Entries taken from a collection:
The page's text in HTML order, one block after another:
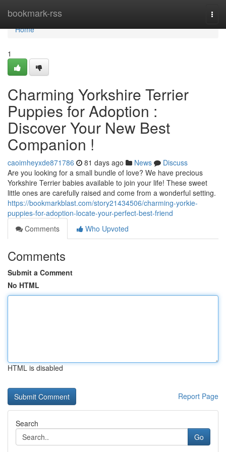
bookmark-rss
Home
Home
1
Charming Yorkshire Terrier
Puppies for Adoption :
Discover Your New Best
Companion !
caoimheyxde871786 81 days ago News
Discuss
Are you looking for a small bundle of love? We have precious
Yorkshire Terrier babies available to join your life! These sweet
little ones are carefully raised and come from a wonderful setting.
https://bookmarkblast.com/story21434506/charming-yorkie-
puppies-for-adoption-locate-your-perfect-best-friend
Comments
Who Upvoted
Comments
Submit a Comment
No HTML
HTML is disabled
Report Page
Search
Go
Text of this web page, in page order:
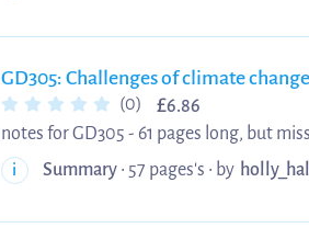
GD305: Challenges of climate change
(0) £6.86
notes for GD305 - 61 pages long, but
i Summary• 57 pages's • by
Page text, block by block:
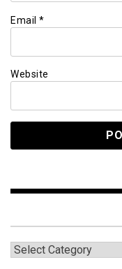
Email *
Website
Categories
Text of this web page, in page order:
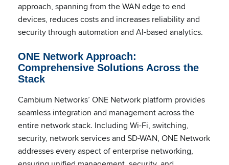
approach, spanning from the WAN edge to end
devices, reduces costs and increases reliability and
security through automation and AI-based analytics.
ONE Network Approach:
Comprehensive Solutions Across the
Stack
Cambium Networks’ ONE Network platform provides
seamless integration and management across the
entire network stack. Including Wi-Fi, switching,
security, network services and SD-WAN, ONE Network
addresses every aspect of enterprise networking,
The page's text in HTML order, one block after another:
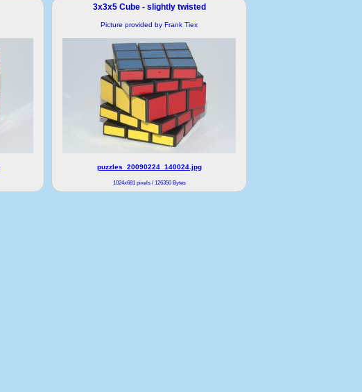
3x3x5 Cube - slightly twisted
Picture provided by Frank Tiex
puzzles_20090224_140024.jpg
1024x681 pixels / 126350 Bytes
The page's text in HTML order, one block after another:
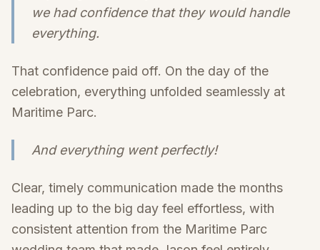
we had confidence that they would handle
everything.
That confidence paid off. On the day of the
celebration, everything unfolded seamlessly at
Maritime Parc.
And everything went perfectly!
Clear, timely communication made the months
leading up to the big day feel effortless, with
consistent attention from the Maritime Parc
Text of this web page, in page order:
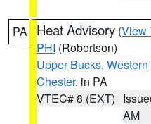
PA Heat Advisory (View
PHI (Robertson)
Upper Bucks,
Chester, in PA
VTEC# 8 (EXT)
AM
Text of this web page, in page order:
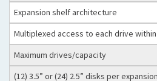
Expansion shelf architecture
Multiplexed access to each drive
Maximum drives/capacity
(12) 3.5” or (24) 2.5” disks per
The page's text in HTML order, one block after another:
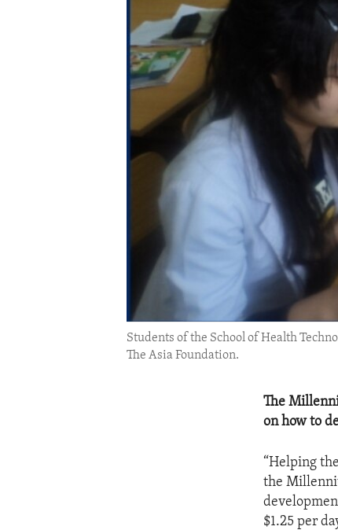
IDEALS AND INSTITUTIONS
Students of the School of Health
The Asia Foundation.
The
on how to
“Helping
the
$1.25 per
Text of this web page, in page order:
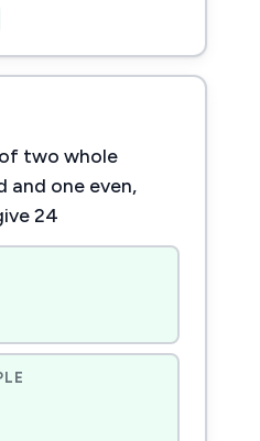
two whole
and one even,
24
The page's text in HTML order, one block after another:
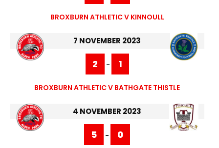
BROXBURN ATHLETIC V KINNOULL
7 NOVEMBER 2023
2 - 1
BROXBURN ATHLETIC V BATHGATE THISTLE
4 NOVEMBER 2023
5 - 0
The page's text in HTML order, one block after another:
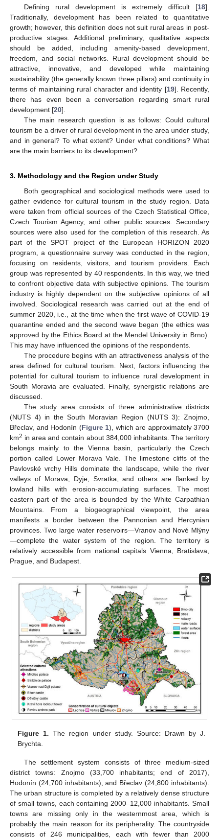
Defining rural development is extremely difficult [18].
Traditionally, development has been related to quantitative
growth; however, this definition does not suit rural areas in post-
productive stages. Additional preliminary, qualitative aspects
should be added, including amenity-based development,
freedom, and social networks. Rural development should be
attractive, innovative, and developed while maintaining
sustainability (the generally known three pillars) and continuity in
terms of maintaining rural character and identity [19]. Recently,
there has even been a conversation regarding smart rural
development [20].
The main research question is as follows: Could cultural
tourism be a driver of rural development in the area under study,
and in general? To what extent? Under what conditions? What
are the main barriers to its development?
3. Methodology and the Region under Study
Both geographical and sociological methods were used to
gather evidence for cultural tourism in the study region. Data
were taken from official sources of the Czech Statistical Office,
Czech Tourism Agency, and other public sources. Secondary
sources were also used for the completion of this research. As
part of the SPOT project of the European HORIZON 2020
program, a questionnaire survey was conducted in the region,
focusing on residents, visitors, and tourism providers. Each
group was represented by 40 respondents. In this way, we tried
to confront objective data with subjective opinions. The tourism
industry is highly dependent on the subjective opinions of all
involved. Sociological research was carried out at the end of
summer 2020, i.e., at the time when the first wave of COVID-19
quarantine ended and the second wave began (the ethics was
approved by the Ethics Board at the Mendel University in Brno).
This may have influenced the opinions of the respondents.
The procedure begins with an attractiveness analysis of the
area defined for cultural tourism. Next, factors influencing the
potential for cultural tourism to influence rural development in
South Moravia are evaluated. Finally, synergistic relations are
discussed.
The study area consists of three administrative districts
(NUTS 4) in the South Moravian Region (NUTS 3): Znojmo,
Břeclav, and Hodonín (Figure 1), which are approximately 3700
km2 in area and contain about 384,000 inhabitants. The territory
belongs mainly to the Vienna basin, particularly the Czech
portion called Lower Morava Vale. The limestone cliffs of the
Pavlovské vrchy Hills dominate the landscape, while the river
valleys of Morava, Dyje, Svratka, and others are flanked by
lowland hills with erosion-accumulating surfaces. The most
eastern part of the area is bounded by the White Carpathian
Mountains. From a biogeographical viewpoint, the area
manifests a border between the Pannonian and Hercynian
provinces. Two large water reservoirs—Vranov and Nové Mlýny
—complete the water system of the region. The territory is
relatively accessible from national capitals Vienna, Bratislava,
Prague, and Budapest.
Figure 1. The region under study. Source: Drawn by J.
Brychta.
The settlement system consists of three medium-sized
district towns: Znojmo (33,700 inhabitants; end of 2017),
Hodonín (24,700 inhabitants), and Břeclav (24,800 inhabitants).
The urban structure is completed by a relatively dense structure
of small towns, each containing 2000–12,000 inhabitants. Small
towns are missing only in the westernmost area, which is
probably the main reason for its peripherality. The countryside
consists of 246 municipalities, each with fewer than 2000
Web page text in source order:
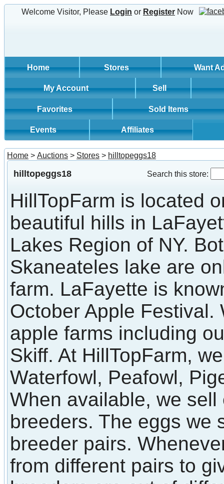
Welcome Visitor, Please Login or Register Now
Home Stores Want
My Account Sell
Favorites Sold Items
Events Affiliates
Home > Auctions > Stores > hilltopeggs18
hilltopeggs18 Search this store:
HillTopFarm is located
beautiful hills in
Lakes Region of NY.
Skaneateles lake are
farm. LaFayette is
October Apple Festival.
apple farms including
Skiff. At HillTopFarm,
Waterfowl, Peafowl,
When available, we
breeders. The eggs we
breeder pairs.
from different pairs to
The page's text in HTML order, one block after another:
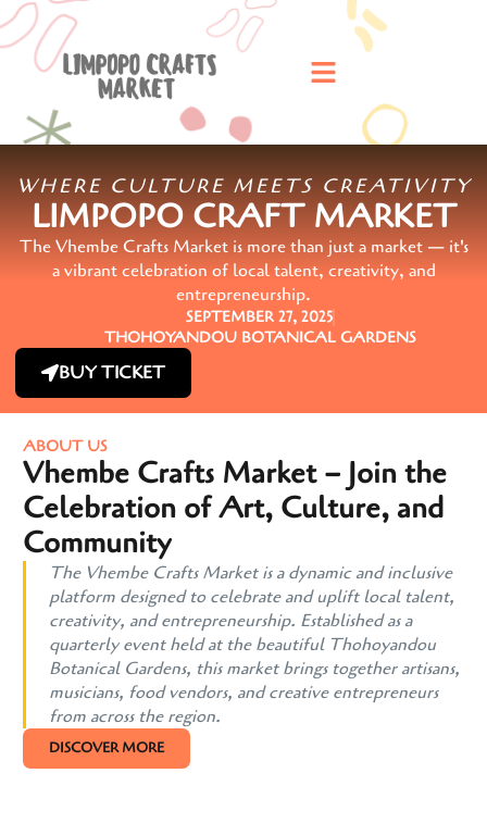
WHERE CULTURE MEETS CREATIVITY
LIMPOPO CRAFT MARKET
The Vhembe Crafts Market is more than just a market — it's
a vibrant celebration of local talent, creativity, and
entrepreneurship.
SEPTEMBER 27, 2025
THOHOYANDOU BOTANICAL GARDENS
BUY TICKET
ABOUT US
Vhembe Crafts Market – Join the
Celebration of Art, Culture, and
Community
The Vhembe Crafts Market is a dynamic and inclusive
platform designed to celebrate and uplift local talent,
creativity, and entrepreneurship. Established as a
quarterly event held at the beautiful Thohoyandou
Botanical Gardens, this market brings together artisans,
musicians, food vendors, and creative entrepreneurs
from across the region.
DISCOVER MORE
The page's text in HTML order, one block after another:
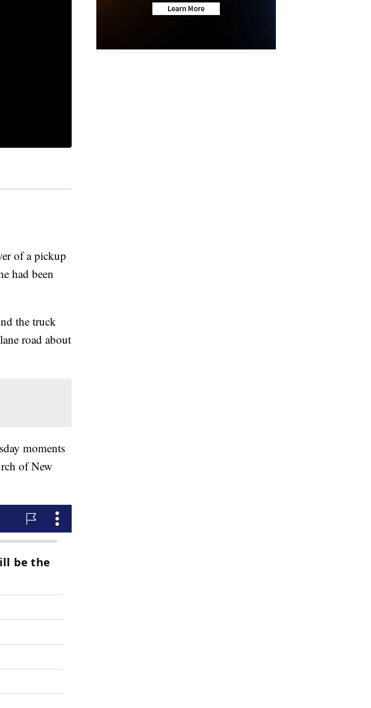
of a pickup
had been
the truck
road about
moments
of New
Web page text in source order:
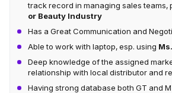
track record in managing sales teams,
or Beauty Industry
Has a Great Communication and
Able to work with laptop, esp. using
Deep knowledge of the assigned
relationship with local distributor and
Having strong database both GT and
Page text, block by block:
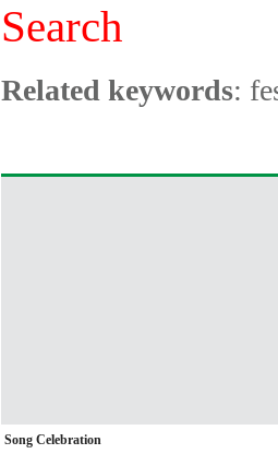
Search
Related keywords:
Song Celebration
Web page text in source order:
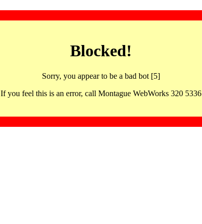
Blocked!
Sorry, you appear to be a bad bot [5]
If you feel this is an error, call Montague WebWorks 320 5336
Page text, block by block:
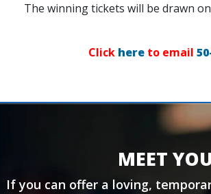
The winning tickets will be drawn
Click here to email
MEET
If you can offer a loving,
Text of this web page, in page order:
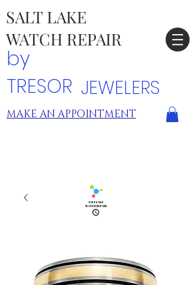
SALT LAKE
WATCH REPAIR
by
TRESOR JEWELERS
MAKE AN APPOINTMENT
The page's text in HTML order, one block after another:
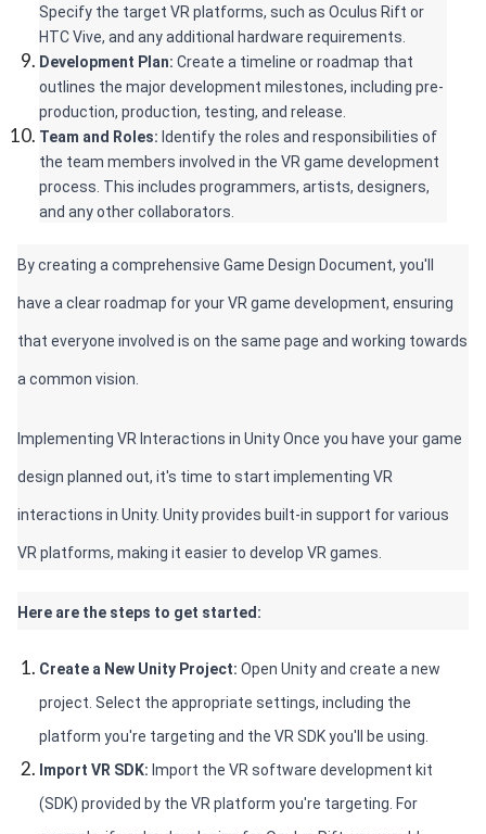
Specify the target VR platforms, such as Oculus Rift or
HTC Vive, and any additional hardware requirements.
Development Plan: Create a timeline or roadmap that
outlines the major development milestones, including pre-
production, production, testing, and release.
Team and Roles: Identify the roles and responsibilities of
the team members involved in the VR game development
process. This includes programmers, artists, designers,
and any other collaborators.
By creating a comprehensive Game Design Document, you'll
have a clear roadmap for your VR game development, ensuring
that everyone involved is on the same page and working towards
a common vision.
Implementing VR Interactions in Unity Once you have your game
design planned out, it's time to start implementing VR
interactions in Unity. Unity provides built-in support for various
VR platforms, making it easier to develop VR games.
Here are the steps to get started:
Create a New Unity Project: Open Unity and create a new
project. Select the appropriate settings, including the
platform you're targeting and the VR SDK you'll be using.
Import VR SDK: Import the VR software development kit
(SDK) provided by the VR platform you're targeting. For
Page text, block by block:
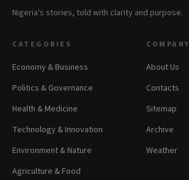
Nigeria's stories, told with clarity and purpose.
CATEGORIES
Economy & Business
Politics & Governance
Health & Medicine
Technology & Innovation
Environment & Nature
Agriculture & Food
COMPANY
About Us
Contacts
Sitemap
Archive
Weather
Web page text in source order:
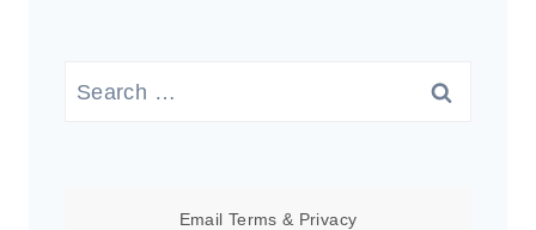
Search
Email Terms & Privacy

EXERCISE | Look above for the line with "Has a Great Communication and" and the line with "project. Select the"; set down those two lines and all lines between them exactly, without pictures and without anything else.

TASK SOLUTION |
Has a Great Communication and
Able to work with laptop, esp. using
Deep knowledge of the assigned
relationship with local distributor and
Having strong database both GT and
Page text, block by block:
Search
Related keywords:
Song Celebration
Web page text in source order:
Blocked!
Sorry, you appear to be a bad bot [5]
If you feel this is an error, call Montague WebWorks 320 5336
Page text, block by block:
The winning tickets will be drawn
Click here to email
MEET
If you can offer a loving,
Text of this web page, in page order:
SALT LAKE
WATCH REPAIR
by
TRESOR JEWELERS
MAKE AN APPOINTMENT
The page's text in HTML order, one block after another:
Specify the target VR platforms, such as Oculus Rift or
HTC Vive, and any additional hardware requirements.
Development Plan: Create a timeline or roadmap that
outlines the major development milestones, including pre-
production, production, testing, and release.
Team and Roles: Identify the roles and responsibilities of
the team members involved in the VR game development
process. This includes programmers, artists, designers,
and any other collaborators.
By creating a comprehensive Game Design Document, you'll
have a clear roadmap for your VR game development, ensuring
that everyone involved is on the same page and working towards
a common vision.
Implementing VR Interactions in Unity Once you have your game
design planned out, it's time to start implementing VR
interactions in Unity. Unity provides built-in support for various
VR platforms, making it easier to develop VR games.
Here are the steps to get started:
Create a New Unity Project: Open Unity and create a new
project. Select the appropriate settings, including the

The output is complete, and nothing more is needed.